Keywords: balance skills, infant nutrition, motor difficulties, preschool children, thiamin, thiamine deficiency

1. INTRODUCTION

During infancy and early childhood, the developing brain is particularly sensitive to nutritional deficiencies (Dias, de Freitas Silva, de Proença Doyle, & Ribeiro, 2013; Georgieff, 2007; Ivanovic Marincovich et al., 2014; Prado & Dewey, 2014; Rosales & Zeisel, 2008; Walker et al., 2011). Complete or partial deficiency of known micronutrients such as iron, iodine, folic acid, vitamin B12, and choline has proved to have adverse effects on cognitive, physical, and behavioral development (Dias et al., 2013; Grantham‐McGregor, Fernald, & Sethuraman, 1999; Guardiola, Egewarth, & Rotta, 2001; Swaminathan, Edward, & Kurpad, 2013; Walker et al., 2011). The present study focuses on infantile thiamine deficiency (ITD) and its long‐term effect on motor development.

Towards the end of 2003, about 20 Israeli children, all of them younger than 1 year of age, were admitted to several pediatric intensive care units in Israel. The infants presented with similar clinical signs and symptoms that included lethargy, vomiting, nystagmus, encephalopathy, seizures, and even coma (Fattal‐Valevski, et al. 2005; Kesler, Stolovitch, Hoffmann, Avni, & Morad, 2005; Kornreich et al., 2007; Shamir, 2012). Epidemiological investigation discovered that all had been fed with the same imported soy‐based infant formula, manufactured specifically for the Israeli market. The tests carried out by the Israeli Public Health Authority revealed that the formula contained <0.5 mcg thiamine/g formula instead of 385 mcg/g formula as claimed on the product label (Fattal‐Valevski et al., 2005; Shamir, 2012). A report on the acute and long‐term effect in a sample of 11 patients who were fed with the thiamine‐deficient formula revealed that three children died in the acute phase of cardiomyopathy (Mimouni‐Bloch et al., 2014). Of the eight patients who survived, one child who was in a chronic vegetative state died at the age of 7 years of respiratory complications. Follow‐up of the other seven children revealed that all experienced neurodevelopmental complications, including epilepsy, intellectual disabilities, language, and communication impairments at the age of 9 years. All these children displayed a wide range of motor dysfunctions ranging from motor clumsiness to severe motor disability (Mimouni‐Bloch et al., 2014).

Thiamine, also called vitamin B1, is an essential micronutrient that belongs to the B complex vitamins. Thiamine, or in its active form thiamine pyrophosphate, plays a role in the brain development and normal functioning of the cardiovascular system, skeletal muscles, kidneys, liver, and the nervous system. Thiamine pyrophosphate takes part in synapse formation, axon growth, and myelination of nerve cell membranes, as well as in maintaining the stability of nerve membranes during their development and apoptosis regulation (Ba, 2008; Fattal‐Valevski, 2011). Thiamine pyrophosphate is a main co‐factor that activates several enzymes involved in producing amino acids and glucose‐derived neurotransmitters from carbohydrates and fat metabolism (Fattal‐Valevski, 2011; Hiffler, Rakotoambinina, Laffert, & Martinez Garcia, 2016; Singleton & Martin, 2001). Because of limited body storage of thiamine, humans are dependent on a daily nutritional supply, the amount varying with age, body weight, physiological condition, and individual metabolism (Frank, 2015; NIH Office of Dietary Supplements, 2016).
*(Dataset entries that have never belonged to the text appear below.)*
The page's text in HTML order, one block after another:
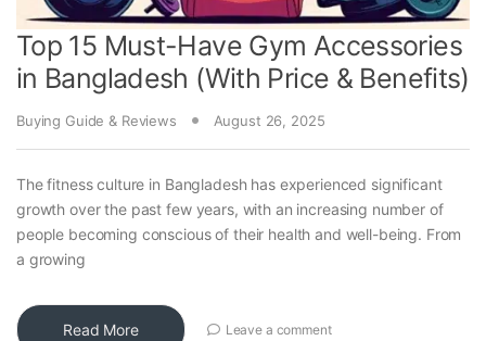
Top 15 Must-Have Gym Accessories
in Bangladesh (With Price & Benefits)
Buying Guide & Reviews August 26, 2025
The fitness culture in Bangladesh has experienced significant
growth over the past few years, with an increasing number of
people becoming conscious of their health and well-being. From
a growing
Read More Leave a comment

ITD is extremely rare in developed countries, occurring among breast‐fed infants whose mothers lack thiamine (Prado & Dewey, 2014; WHO, 1999). Thiamine concentration in breast milk, and subsequently infant thiamine intake, depends on the mother's intake (Allen, 2012). Most of the information concerning ITD is based on reports from low‐income and middle‐income countries such as Laos (Barennes, Sengkhamyong, René, & Phimmasane, 2015; Khounnorath et al., 2011; Soukaloun et al., 2003), Maela refugee camps in Thailand (Stuetz et al., 2012); Cambodia (Coats et al., 2012; Coats et al., 2013), Bangladesh (Arsenault et al., 2013), or Nepal (Christian et al., 2010). Symptoms of ITD appear mostly after 2–3 weeks of deprivation, followed by rapid deterioration, with a high fatality rate (Crook & Sriram, 2014; Fattal‐Valevski, 2011; WHO, 1999). Clinically, ITD may be classified by predominant features into the pure cardiac form or wet beriberi, the neurologic form or dry beriberi, and the Shoshin beriberi, which presents with fulminant cardiac failure and lactic acidosis (Hiffler et al., 2016). The earliest presentation of ITD (ages 1–3 months) includes non‐specific symptoms such as refusal to eat, vomiting, constipation, irritability, and lethargy. On later occurrence, at ages 4–7 months, the infant will demonstrate changes in crying sounds, and if left without treatment, the condition will deteriorate within a few days to severe–acute congestive heart failure, edema, lactic acidosis, respiratory distress, neurological signs such as anorexia, irritability, agitation, muscle pain, diminished or abolished deep tendon reflexes, ataxia, paralysis, and eventually death (Barennes et al., 2015; Crook & Sriram, 2014; Fattal‐Valevski et al., 2005; Hiffler et al., 2016; WHO, 1999).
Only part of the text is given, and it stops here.